* _Records contained in a dataset_
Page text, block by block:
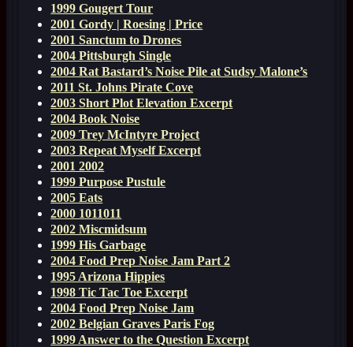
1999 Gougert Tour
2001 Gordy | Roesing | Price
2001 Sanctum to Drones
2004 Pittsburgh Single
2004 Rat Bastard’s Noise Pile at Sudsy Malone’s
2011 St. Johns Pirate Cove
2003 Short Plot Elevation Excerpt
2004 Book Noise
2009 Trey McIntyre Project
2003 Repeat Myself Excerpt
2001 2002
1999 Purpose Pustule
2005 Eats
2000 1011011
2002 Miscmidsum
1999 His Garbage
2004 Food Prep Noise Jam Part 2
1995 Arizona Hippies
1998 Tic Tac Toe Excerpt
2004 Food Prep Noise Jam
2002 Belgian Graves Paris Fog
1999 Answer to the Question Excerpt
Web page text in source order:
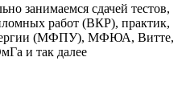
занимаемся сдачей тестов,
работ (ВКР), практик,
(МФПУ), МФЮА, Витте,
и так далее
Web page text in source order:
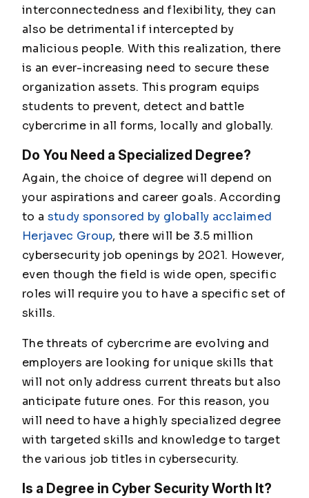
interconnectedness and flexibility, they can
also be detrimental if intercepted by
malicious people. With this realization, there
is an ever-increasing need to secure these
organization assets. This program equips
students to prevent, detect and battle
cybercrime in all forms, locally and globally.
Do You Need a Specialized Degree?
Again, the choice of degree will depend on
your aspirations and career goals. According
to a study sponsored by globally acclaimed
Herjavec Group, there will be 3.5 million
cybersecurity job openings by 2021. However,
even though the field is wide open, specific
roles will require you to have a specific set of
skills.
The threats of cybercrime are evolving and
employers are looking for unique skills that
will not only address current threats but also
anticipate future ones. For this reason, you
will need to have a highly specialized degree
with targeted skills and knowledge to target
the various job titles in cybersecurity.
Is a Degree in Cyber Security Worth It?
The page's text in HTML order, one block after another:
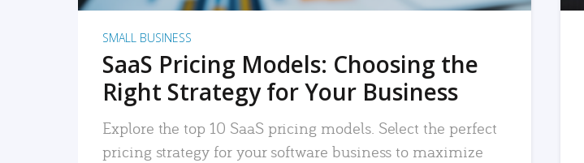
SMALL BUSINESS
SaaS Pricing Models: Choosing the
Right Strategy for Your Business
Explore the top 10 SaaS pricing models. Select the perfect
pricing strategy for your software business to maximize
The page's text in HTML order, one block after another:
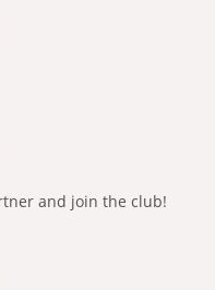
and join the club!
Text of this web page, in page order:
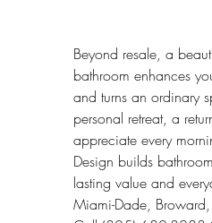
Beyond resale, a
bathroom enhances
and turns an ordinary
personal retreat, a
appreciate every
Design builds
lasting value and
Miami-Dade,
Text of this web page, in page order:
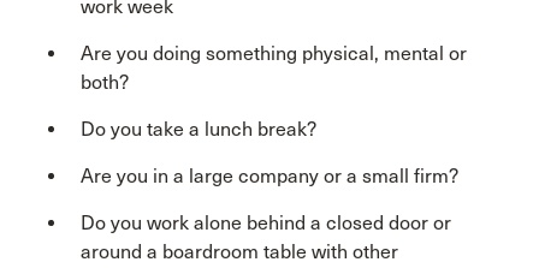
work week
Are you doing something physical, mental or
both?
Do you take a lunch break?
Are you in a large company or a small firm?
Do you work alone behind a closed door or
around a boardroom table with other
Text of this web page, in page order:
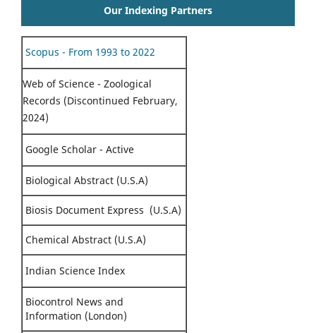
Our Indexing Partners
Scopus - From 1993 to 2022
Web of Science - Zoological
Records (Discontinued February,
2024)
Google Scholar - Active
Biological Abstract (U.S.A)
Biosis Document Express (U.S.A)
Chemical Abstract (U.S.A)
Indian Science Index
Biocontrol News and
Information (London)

* _Assigned task_
Above are the records; copy them exactly without the pictures.

* _Exercise solution_
Page text, block by block:
1999 Gougert Tour
2001 Gordy | Roesing | Price
2001 Sanctum to Drones
2004 Pittsburgh Single
2004 Rat Bastard’s Noise Pile at Sudsy Malone’s
2011 St. Johns Pirate Cove
2003 Short Plot Elevation Excerpt
2004 Book Noise
2009 Trey McIntyre Project
2003 Repeat Myself Excerpt
2001 2002
1999 Purpose Pustule
2005 Eats
2000 1011011
2002 Miscmidsum
1999 His Garbage
2004 Food Prep Noise Jam Part 2
1995 Arizona Hippies
1998 Tic Tac Toe Excerpt
2004 Food Prep Noise Jam
2002 Belgian Graves Paris Fog
1999 Answer to the Question Excerpt
Web page text in source order:
занимаемся сдачей тестов,
работ (ВКР), практик,
(МФПУ), МФЮА, Витте,
и так далее
Web page text in source order:
interconnectedness and flexibility, they can
also be detrimental if intercepted by
malicious people. With this realization, there
is an ever-increasing need to secure these
organization assets. This program equips
students to prevent, detect and battle
cybercrime in all forms, locally and globally.
Do You Need a Specialized Degree?
Again, the choice of degree will depend on
your aspirations and career goals. According
to a study sponsored by globally acclaimed
Herjavec Group, there will be 3.5 million
cybersecurity job openings by 2021. However,
even though the field is wide open, specific
roles will require you to have a specific set of
skills.
The threats of cybercrime are evolving and
employers are looking for unique skills that
will not only address current threats but also
anticipate future ones. For this reason, you
will need to have a highly specialized degree
with targeted skills and knowledge to target
the various job titles in cybersecurity.
Is a Degree in Cyber Security Worth It?
The page's text in HTML order, one block after another:
SMALL BUSINESS
SaaS Pricing Models: Choosing the
Right Strategy for Your Business
Explore the top 10 SaaS pricing models. Select the perfect
pricing strategy for your software business to maximize
The page's text in HTML order, one block after another:
and join the club!
Text of this web page, in page order:
Beyond resale, a
bathroom enhances
and turns an ordinary
personal retreat, a
appreciate every
Design builds
lasting value and
Miami-Dade,
Text of this web page, in page order:
work week
Are you doing something physical, mental or
both?
Do you take a lunch break?
Are you in a large company or a small firm?
Do you work alone behind a closed door or
around a boardroom table with other
Text of this web page, in page order:
Our Indexing Partners
Scopus - From 1993 to 2022
Web of Science - Zoological
Records (Discontinued February,
2024)
Google Scholar - Active
Biological Abstract (U.S.A)
Biosis Document Express (U.S.A)
Chemical Abstract (U.S.A)
Indian Science Index
Biocontrol News and
Information (London)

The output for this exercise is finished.